## EXERCISE PROMPT
I'd like the line containing "files can be" and every line below it, to the end of the material, repeated exactly and with nothing else.

## MATERIAL FOR THE TASK
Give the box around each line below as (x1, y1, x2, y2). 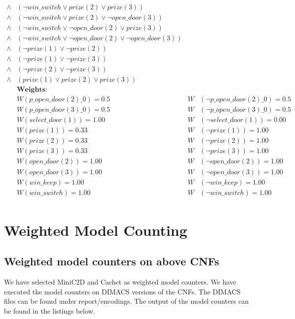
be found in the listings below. (4, 305, 95, 316)
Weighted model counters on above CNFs (4, 254, 219, 269)
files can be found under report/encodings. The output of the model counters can (4, 296, 249, 306)
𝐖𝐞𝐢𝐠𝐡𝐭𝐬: (17, 86, 48, 94)
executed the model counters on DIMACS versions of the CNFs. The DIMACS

## ANSWER FOR THE TASK
files can be found under report/encodings. The output of the model counters can (4, 296, 249, 306)
𝐖𝐞𝐢𝐠𝐡𝐭𝐬: (17, 86, 48, 94)
executed the model counters on DIMACS versions of the CNFs. The DIMACS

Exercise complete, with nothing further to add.